* [REQUIRED ACTION]: For the full listing below, write out each entry exactly and exclude the images.

* [INPUT DATA]:
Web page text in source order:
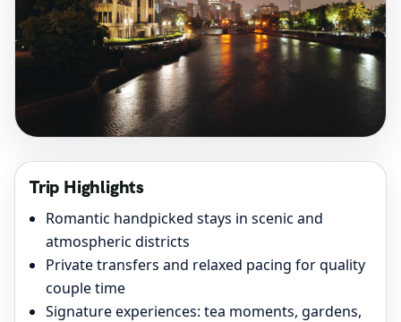
Trip Highlights
Romantic handpicked stays in scenic and
atmospheric districts
Private transfers and relaxed pacing for quality
couple time
Signature experiences: tea moments, gardens,
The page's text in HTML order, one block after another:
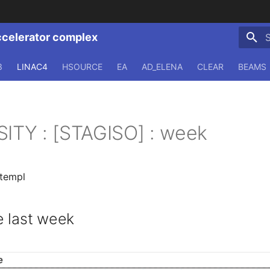
complex
LINAC4 HSOURCE EA AD_ELENA CLEAR BEAMS
: [STAGISO] : week
last week
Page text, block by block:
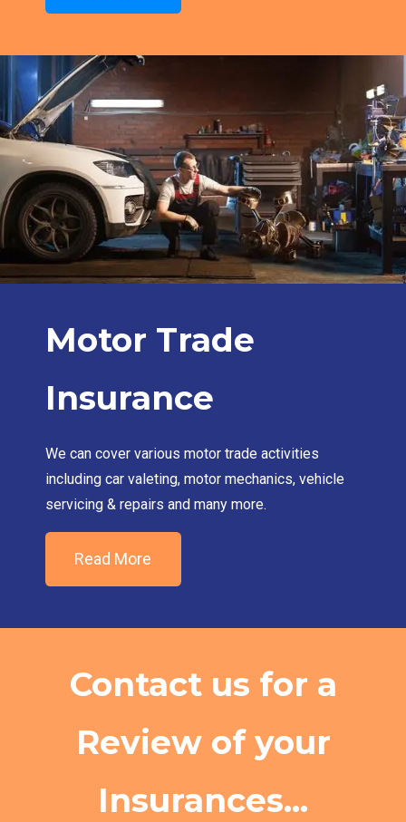
Motor Trade
Insurance
We can cover various motor trade activities
including car valeting, motor mechanics, vehicle
servicing & repairs and many more.
Read More
Contact us for a
Review of your
Insurances...
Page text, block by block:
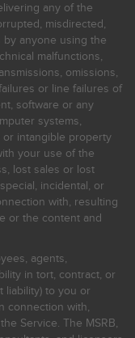
any of the
misdirected,
by anyone using the
malfunctions,
omissions,
or line failures of
software or any
systems,
or intangible property
your use of the
lost sales or lost
incidental, or
with, resulting
or the content and
agents,
in tort, contract, or
liability) to you or
connection with,
Service. The MSRB,
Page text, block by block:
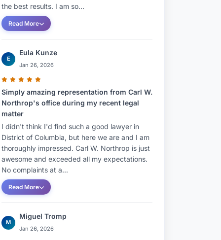
the best results. I am so...
Read More
E
Eula Kunze
Jan 26, 2026
Simply amazing representation from Carl W.
Northrop's office during my recent legal
matter
I didn't think I'd find such a good lawyer in
District of Columbia, but here we are and I am
thoroughly impressed. Carl W. Northrop is just
awesome and exceeded all my expectations.
No complaints at a...
Read More
M
Miguel Tromp
Jan 26, 2026
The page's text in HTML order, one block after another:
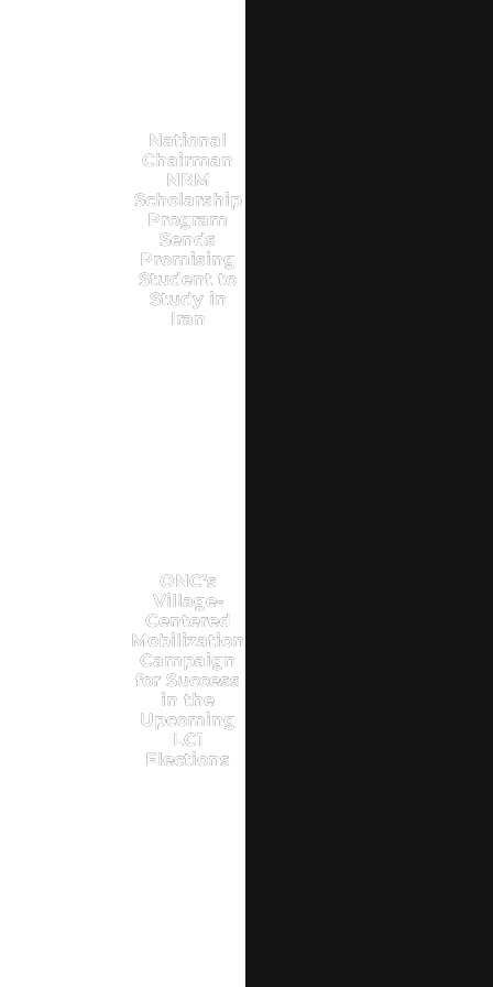
National
Chairman
NRM
Scholarship
Program
Sends
Promising
Student to
Study in
Iran
ONC’s
Village-
Centered
Mobilization
Campaign
for Success
in the
Upcoming
LC1
Elections
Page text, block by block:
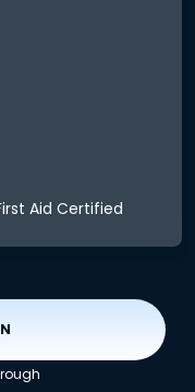
Aid Certified
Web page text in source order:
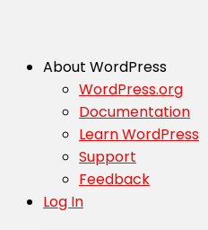
About WordPress
WordPress.org
Documentation
Learn WordPress
Support
Feedback
Log In
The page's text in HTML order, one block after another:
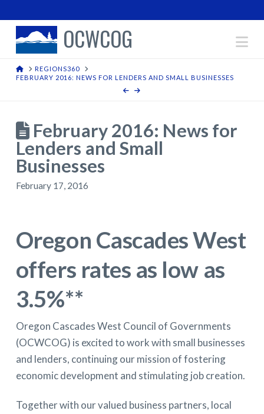
OCWCOG
HOMEREGIONS360
FEBRUARY 2016: NEWS FOR LENDERS AND SMALL BUSINESSES
February 2016: News for
Lenders and Small
Businesses
February 17, 2016
Oregon Cascades West
offers rates as low as
3.5%**
Oregon Cascades West Council of Governments
(OCWCOG) is excited to work with small businesses
and lenders, continuing our mission of fostering
economic development and stimulating job creation.
Together with our valued business partners, local
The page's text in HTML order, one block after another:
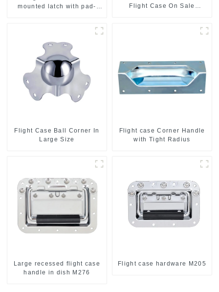
mounted latch with pad-
Flight Case On Sale
Flight Case Ball Corner In
Large Size
Flight case Corner Handle
with Tight Radius
Large recessed flight case
handle in dish M276
Flight case hardware M205
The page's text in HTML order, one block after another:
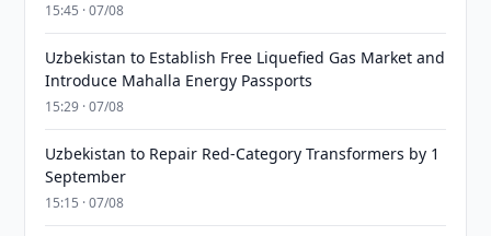
15:45 · 07/08
Uzbekistan to Establish Free Liquefied Gas Market and
Introduce Mahalla Energy Passports
15:29 · 07/08
Uzbekistan to Repair Red-Category Transformers by 1
September
15:15 · 07/08
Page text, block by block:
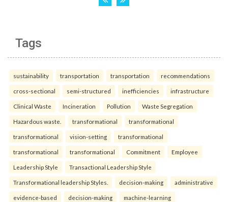
Tags
sustainability transportation transportation recommendations
cross-sectional semi-structured inefficiencies infrastructure
Clinical Waste Incineration Pollution Waste Segregation
Hazardous waste. transformational transformational
transformational vision-setting transformational
transformational transformational Commitment Employee
Leadership Style Transactional Leadership Style
Transformational leadership Styles. decision-making administrative
evidence-based decision-making machine-learning
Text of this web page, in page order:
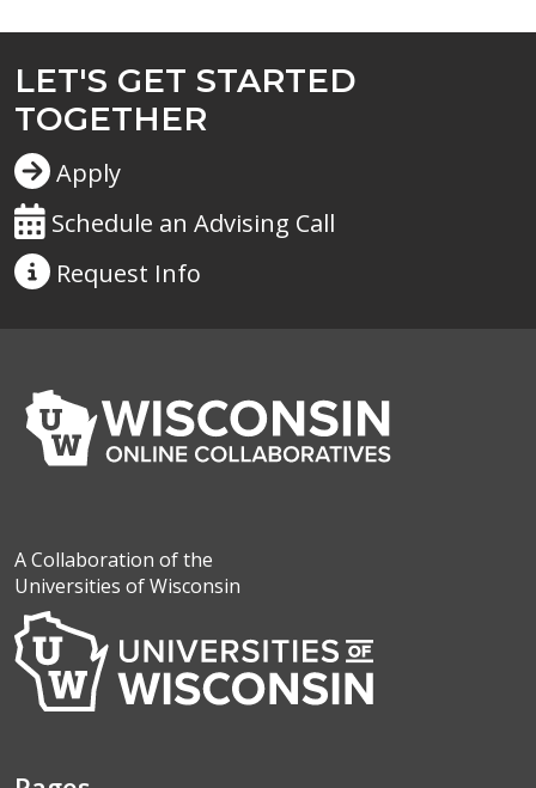
LET'S GET STARTED
TOGETHER
Apply
Schedule an Advising Call
Request Info
A Collaboration of the
Universities of Wisconsin
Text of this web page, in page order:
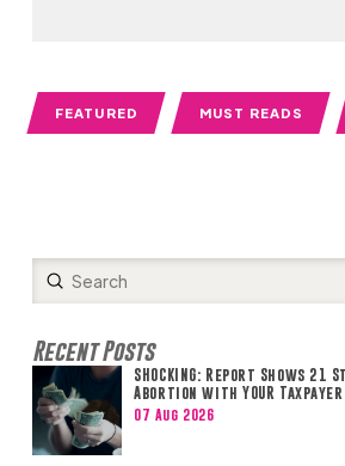
FEATURED MUST READS
Search
Submit
Recent Posts
SHOCKING: Report Shows 21
Abortion with YOUR
07 Aug 2026
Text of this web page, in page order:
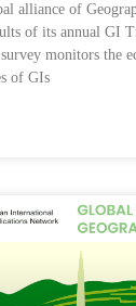
alliance of
of its annual GI
monitors the
of GIs
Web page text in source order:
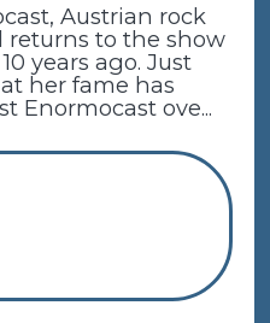
Austrian rock
returns to the show
years ago. Just
her fame has
Enormocast ove...
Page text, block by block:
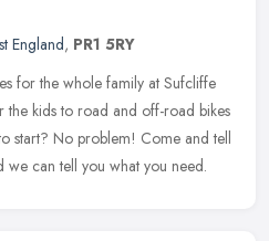
England, PR1 5RY
for the whole family at Sufcliffe
the kids to road and off-road bikes
start? No problem! Come and tell
we can tell you what you need.
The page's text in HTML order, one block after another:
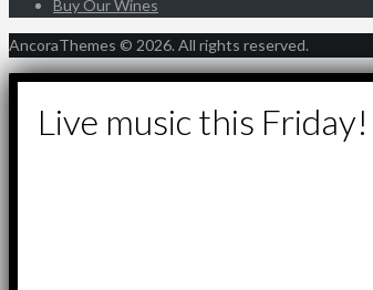
Buy Our Wines
AncoraThemes © 2026. All rights reserved.
Live music this Friday!

* [RESPONSE TO THIS TASK]:
Web page text in source order:
Trip Highlights
Romantic handpicked stays in scenic and
atmospheric districts
Private transfers and relaxed pacing for quality
couple time
Signature experiences: tea moments, gardens,
The page's text in HTML order, one block after another:
complex
LINAC4 HSOURCE EA AD_ELENA CLEAR BEAMS
: [STAGISO] : week
last week
Page text, block by block:
Motor Trade
Insurance
We can cover various motor trade activities
including car valeting, motor mechanics, vehicle
servicing & repairs and many more.
Read More
Contact us for a
Review of your
Insurances...
Page text, block by block:
any of the
misdirected,
by anyone using the
malfunctions,
omissions,
or line failures of
software or any
systems,
or intangible property
your use of the
lost sales or lost
incidental, or
with, resulting
or the content and
agents,
in tort, contract, or
liability) to you or
connection with,
Service. The MSRB,
Page text, block by block:
the best results. I am so...
Read More
E
Eula Kunze
Jan 26, 2026
Simply amazing representation from Carl W.
Northrop's office during my recent legal
matter
I didn't think I'd find such a good lawyer in
District of Columbia, but here we are and I am
thoroughly impressed. Carl W. Northrop is just
awesome and exceeded all my expectations.
No complaints at a...
Read More
M
Miguel Tromp
Jan 26, 2026
The page's text in HTML order, one block after another:
National
Chairman
NRM
Scholarship
Program
Sends
Promising
Student to
Study in
Iran
ONC’s
Village-
Centered
Mobilization
Campaign
for Success
in the
Upcoming
LC1
Elections
Page text, block by block:
Aid Certified
Web page text in source order:
About WordPress
WordPress.org
Documentation
Learn WordPress
Support
Feedback
Log In
The page's text in HTML order, one block after another:
OCWCOG
HOMEREGIONS360
FEBRUARY 2016: NEWS FOR LENDERS AND SMALL BUSINESSES
February 2016: News for
Lenders and Small
Businesses
February 17, 2016
Oregon Cascades West
offers rates as low as
3.5%**
Oregon Cascades West Council of Governments
(OCWCOG) is excited to work with small businesses
and lenders, continuing our mission of fostering
economic development and stimulating job creation.
Together with our valued business partners, local
The page's text in HTML order, one block after another:
mounted latch with pad-
Flight Case On Sale
Flight Case Ball Corner In
Large Size
Flight case Corner Handle
with Tight Radius
Large recessed flight case
handle in dish M276
Flight case hardware M205
The page's text in HTML order, one block after another:
15:45 · 07/08
Uzbekistan to Establish Free Liquefied Gas Market and
Introduce Mahalla Energy Passports
15:29 · 07/08
Uzbekistan to Repair Red-Category Transformers by 1
September
15:15 · 07/08
Page text, block by block:
Tags
sustainability transportation transportation recommendations
cross-sectional semi-structured inefficiencies infrastructure
Clinical Waste Incineration Pollution Waste Segregation
Hazardous waste. transformational transformational
transformational vision-setting transformational
transformational transformational Commitment Employee
Leadership Style Transactional Leadership Style
Transformational leadership Styles. decision-making administrative
evidence-based decision-making machine-learning
Text of this web page, in page order:
LET'S GET STARTED
TOGETHER
Apply
Schedule an Advising Call
Request Info
A Collaboration of the
Universities of Wisconsin
Text of this web page, in page order:
FEATURED MUST READS
Search
Submit
Recent Posts
SHOCKING: Report Shows 21
Abortion with YOUR
07 Aug 2026
Text of this web page, in page order:
alliance of
of its annual GI
monitors the
of GIs
Web page text in source order:
Austrian rock
returns to the show
years ago. Just
her fame has
Enormocast ove...
Page text, block by block:
England, PR1 5RY
for the whole family at Sufcliffe
the kids to road and off-road bikes
start? No problem! Come and tell
we can tell you what you need.
The page's text in HTML order, one block after another:
Buy Our Wines
AncoraThemes © 2026. All rights reserved.
Live music this Friday!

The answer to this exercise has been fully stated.